TO DO →
Match the string "template" against each line below, and copy every line that matches.

DATA IN THIS EXERCISE →
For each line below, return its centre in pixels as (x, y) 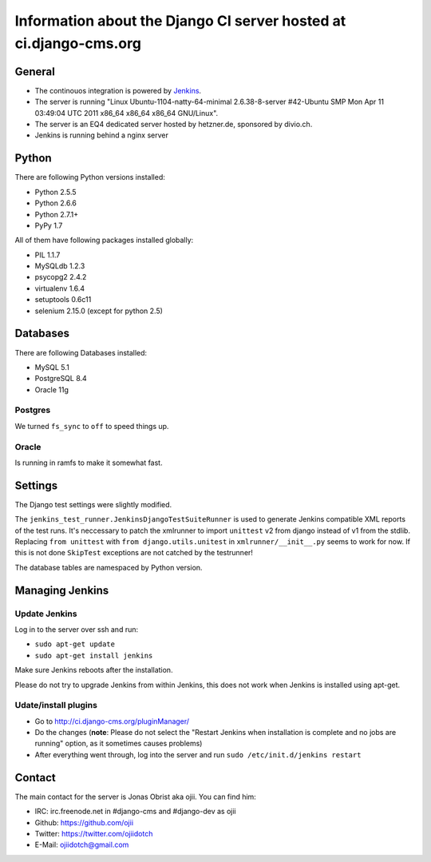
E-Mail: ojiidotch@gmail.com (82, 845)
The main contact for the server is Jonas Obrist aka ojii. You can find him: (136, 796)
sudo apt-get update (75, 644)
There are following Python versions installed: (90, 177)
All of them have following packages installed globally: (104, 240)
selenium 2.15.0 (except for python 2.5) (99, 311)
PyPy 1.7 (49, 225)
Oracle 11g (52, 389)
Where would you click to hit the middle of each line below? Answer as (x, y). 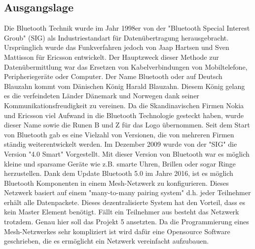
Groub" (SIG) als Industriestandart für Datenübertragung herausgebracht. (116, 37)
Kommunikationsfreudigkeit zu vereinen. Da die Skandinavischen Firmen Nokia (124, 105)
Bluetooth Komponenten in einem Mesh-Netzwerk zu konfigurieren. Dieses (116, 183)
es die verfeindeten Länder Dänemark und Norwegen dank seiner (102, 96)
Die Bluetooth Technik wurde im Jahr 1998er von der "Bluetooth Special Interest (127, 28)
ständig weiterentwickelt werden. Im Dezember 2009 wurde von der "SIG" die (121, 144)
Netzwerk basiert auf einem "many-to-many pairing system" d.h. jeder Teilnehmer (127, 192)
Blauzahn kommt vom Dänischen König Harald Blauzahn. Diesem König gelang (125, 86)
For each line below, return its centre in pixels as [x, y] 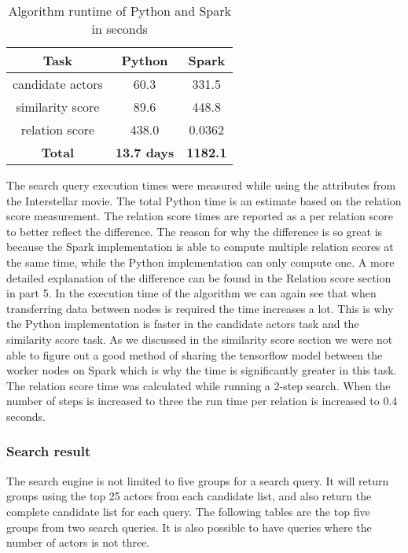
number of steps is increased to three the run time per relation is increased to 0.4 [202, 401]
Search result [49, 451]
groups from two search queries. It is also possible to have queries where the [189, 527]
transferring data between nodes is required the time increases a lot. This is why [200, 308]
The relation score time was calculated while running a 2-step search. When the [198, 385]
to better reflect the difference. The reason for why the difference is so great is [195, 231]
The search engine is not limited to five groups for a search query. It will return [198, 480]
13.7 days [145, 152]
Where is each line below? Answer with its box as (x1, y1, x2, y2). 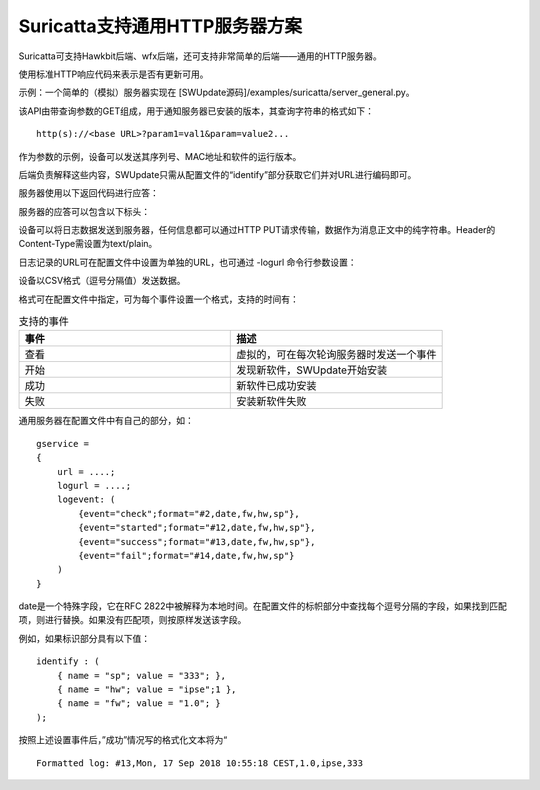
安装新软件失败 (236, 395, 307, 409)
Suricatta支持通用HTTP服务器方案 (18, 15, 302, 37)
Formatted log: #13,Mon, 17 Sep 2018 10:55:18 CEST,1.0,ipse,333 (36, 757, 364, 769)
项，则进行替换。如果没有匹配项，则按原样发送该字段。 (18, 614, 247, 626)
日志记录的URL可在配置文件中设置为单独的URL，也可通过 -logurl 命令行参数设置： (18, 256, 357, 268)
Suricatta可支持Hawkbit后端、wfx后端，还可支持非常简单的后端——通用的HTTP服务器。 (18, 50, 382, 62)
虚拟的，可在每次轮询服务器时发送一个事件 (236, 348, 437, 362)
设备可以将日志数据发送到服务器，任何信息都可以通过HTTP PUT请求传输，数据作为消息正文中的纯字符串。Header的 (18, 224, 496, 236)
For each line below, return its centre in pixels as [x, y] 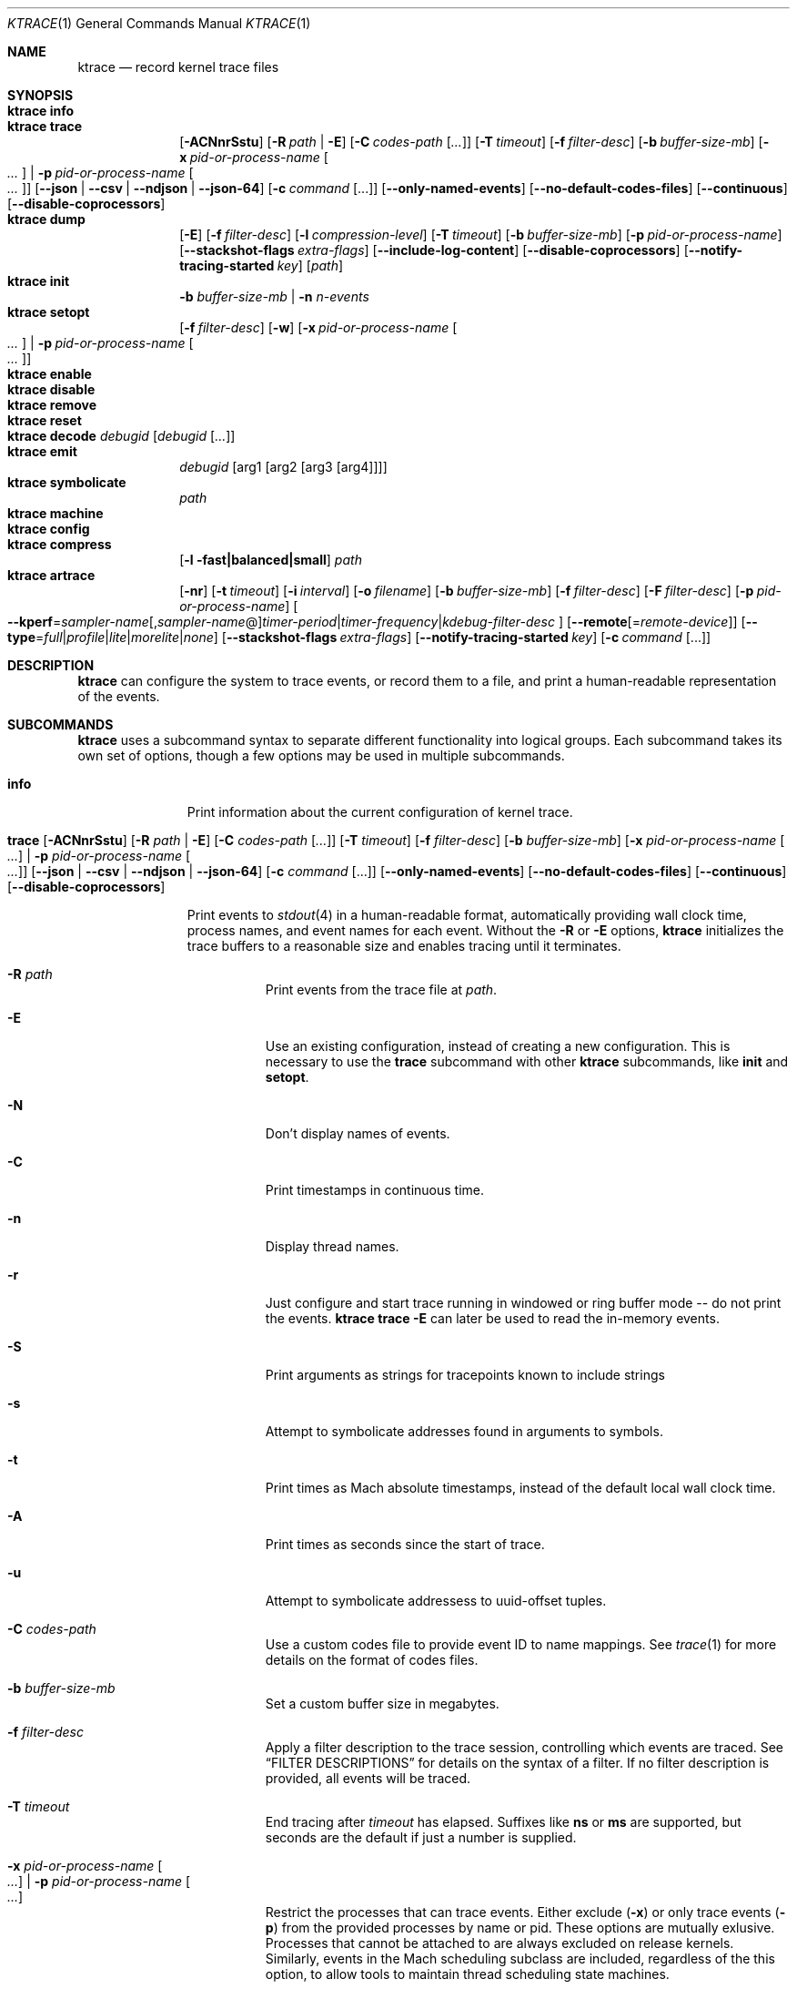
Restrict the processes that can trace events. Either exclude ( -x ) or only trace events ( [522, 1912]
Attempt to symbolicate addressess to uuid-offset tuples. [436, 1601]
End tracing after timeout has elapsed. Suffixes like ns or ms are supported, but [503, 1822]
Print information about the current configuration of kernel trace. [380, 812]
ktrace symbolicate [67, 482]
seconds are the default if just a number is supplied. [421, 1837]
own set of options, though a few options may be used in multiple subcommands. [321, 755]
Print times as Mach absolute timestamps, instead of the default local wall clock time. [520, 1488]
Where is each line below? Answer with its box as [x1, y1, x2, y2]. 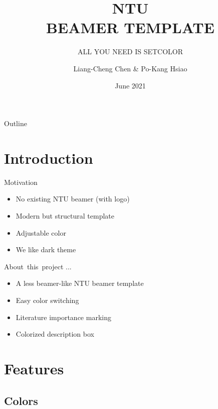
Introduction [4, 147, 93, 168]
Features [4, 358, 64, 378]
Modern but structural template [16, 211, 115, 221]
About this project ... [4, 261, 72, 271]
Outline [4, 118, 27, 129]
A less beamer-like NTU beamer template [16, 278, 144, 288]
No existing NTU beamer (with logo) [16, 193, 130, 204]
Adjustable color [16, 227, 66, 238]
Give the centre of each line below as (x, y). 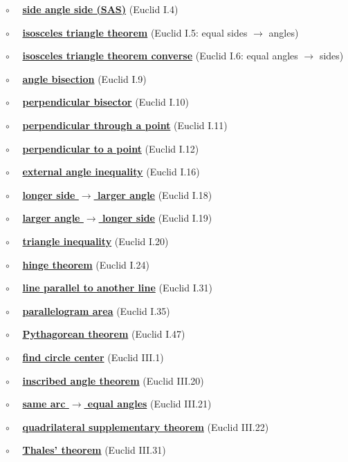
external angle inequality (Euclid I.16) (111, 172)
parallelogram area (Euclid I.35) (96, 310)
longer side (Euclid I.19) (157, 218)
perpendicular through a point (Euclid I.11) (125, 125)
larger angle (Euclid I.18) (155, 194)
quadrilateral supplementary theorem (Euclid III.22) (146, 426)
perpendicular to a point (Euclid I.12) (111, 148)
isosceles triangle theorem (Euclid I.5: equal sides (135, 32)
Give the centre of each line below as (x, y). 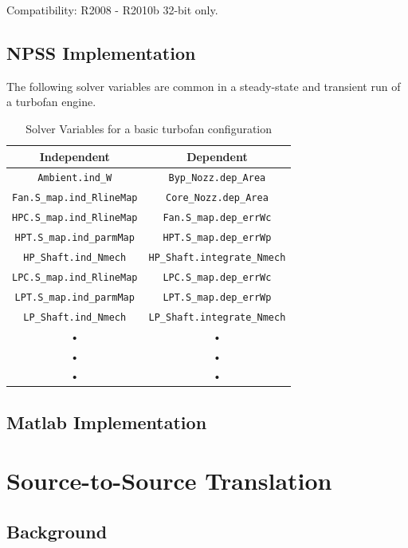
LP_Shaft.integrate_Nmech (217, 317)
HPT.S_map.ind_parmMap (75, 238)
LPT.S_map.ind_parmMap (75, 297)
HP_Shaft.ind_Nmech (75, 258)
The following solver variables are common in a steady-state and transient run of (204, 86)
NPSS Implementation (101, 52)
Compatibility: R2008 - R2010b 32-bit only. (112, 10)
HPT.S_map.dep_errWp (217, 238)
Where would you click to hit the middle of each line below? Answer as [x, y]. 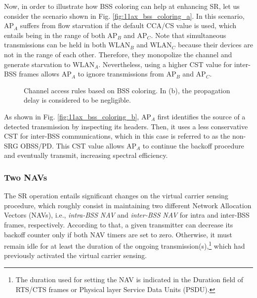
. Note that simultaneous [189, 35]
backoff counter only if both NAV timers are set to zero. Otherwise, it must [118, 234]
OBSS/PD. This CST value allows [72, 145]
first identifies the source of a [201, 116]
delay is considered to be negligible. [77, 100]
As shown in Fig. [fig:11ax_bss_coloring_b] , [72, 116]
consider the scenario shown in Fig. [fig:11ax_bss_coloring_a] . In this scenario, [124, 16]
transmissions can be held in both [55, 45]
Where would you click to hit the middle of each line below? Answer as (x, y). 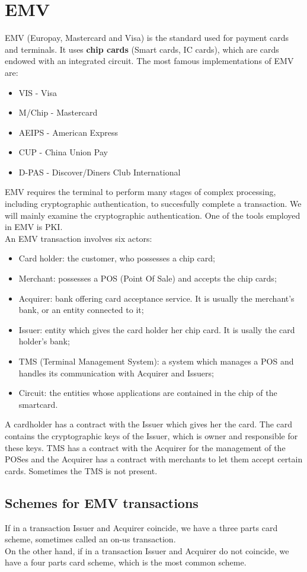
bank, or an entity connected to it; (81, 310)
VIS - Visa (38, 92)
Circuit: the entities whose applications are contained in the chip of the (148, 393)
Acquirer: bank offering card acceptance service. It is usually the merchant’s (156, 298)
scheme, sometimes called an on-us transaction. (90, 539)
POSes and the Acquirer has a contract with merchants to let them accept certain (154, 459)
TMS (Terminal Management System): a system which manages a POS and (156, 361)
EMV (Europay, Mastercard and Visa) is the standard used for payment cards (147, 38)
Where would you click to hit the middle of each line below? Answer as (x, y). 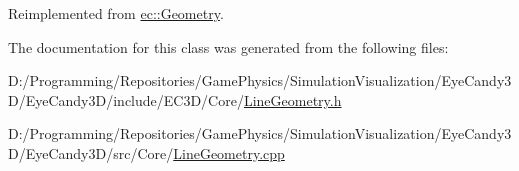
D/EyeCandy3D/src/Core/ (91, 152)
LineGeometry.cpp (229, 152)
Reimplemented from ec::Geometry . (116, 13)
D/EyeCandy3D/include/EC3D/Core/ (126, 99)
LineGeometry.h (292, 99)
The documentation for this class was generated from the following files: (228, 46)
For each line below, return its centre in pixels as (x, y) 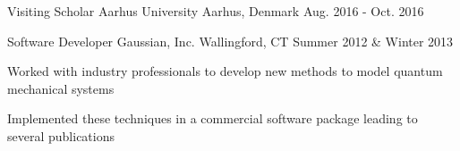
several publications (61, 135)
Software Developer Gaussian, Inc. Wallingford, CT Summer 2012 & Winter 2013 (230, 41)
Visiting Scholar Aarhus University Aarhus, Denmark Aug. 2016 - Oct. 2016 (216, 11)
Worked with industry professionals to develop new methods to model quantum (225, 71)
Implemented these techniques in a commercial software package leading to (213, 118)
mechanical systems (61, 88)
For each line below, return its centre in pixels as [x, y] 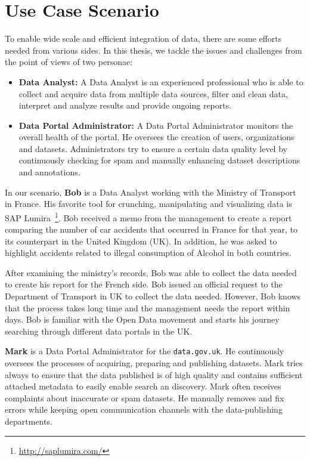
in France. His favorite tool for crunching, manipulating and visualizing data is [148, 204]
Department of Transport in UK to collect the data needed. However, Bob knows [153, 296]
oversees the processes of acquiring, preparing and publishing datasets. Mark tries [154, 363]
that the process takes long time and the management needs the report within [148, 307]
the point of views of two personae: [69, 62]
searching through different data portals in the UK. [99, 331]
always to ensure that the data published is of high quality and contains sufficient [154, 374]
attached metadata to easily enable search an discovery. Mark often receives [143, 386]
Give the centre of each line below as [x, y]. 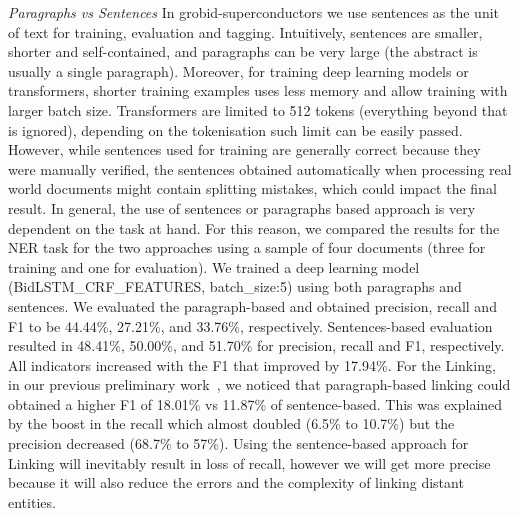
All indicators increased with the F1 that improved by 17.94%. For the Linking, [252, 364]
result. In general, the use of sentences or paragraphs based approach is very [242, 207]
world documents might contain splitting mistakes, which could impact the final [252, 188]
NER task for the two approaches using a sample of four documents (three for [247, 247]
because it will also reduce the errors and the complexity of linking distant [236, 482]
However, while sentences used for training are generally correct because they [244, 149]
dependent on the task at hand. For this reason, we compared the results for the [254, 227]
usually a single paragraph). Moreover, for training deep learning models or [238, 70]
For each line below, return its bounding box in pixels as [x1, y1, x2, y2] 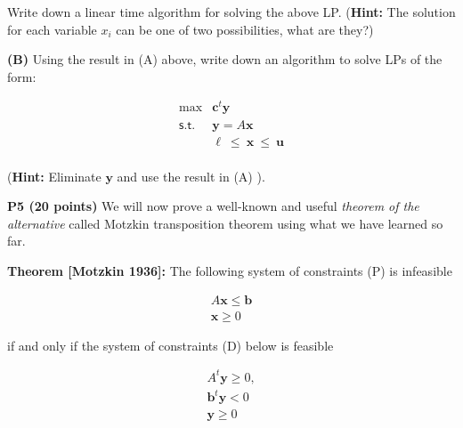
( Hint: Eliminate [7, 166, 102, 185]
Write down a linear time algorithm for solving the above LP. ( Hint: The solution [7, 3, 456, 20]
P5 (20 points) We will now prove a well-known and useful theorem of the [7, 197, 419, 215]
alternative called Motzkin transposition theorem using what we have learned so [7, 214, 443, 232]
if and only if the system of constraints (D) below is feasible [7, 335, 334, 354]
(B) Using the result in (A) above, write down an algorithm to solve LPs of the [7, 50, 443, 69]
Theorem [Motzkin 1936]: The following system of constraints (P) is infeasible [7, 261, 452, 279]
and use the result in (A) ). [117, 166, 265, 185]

YOUR SOLUTION →
Modern but structural template [16, 211, 115, 221]
A less beamer-like NTU beamer template [16, 278, 144, 288]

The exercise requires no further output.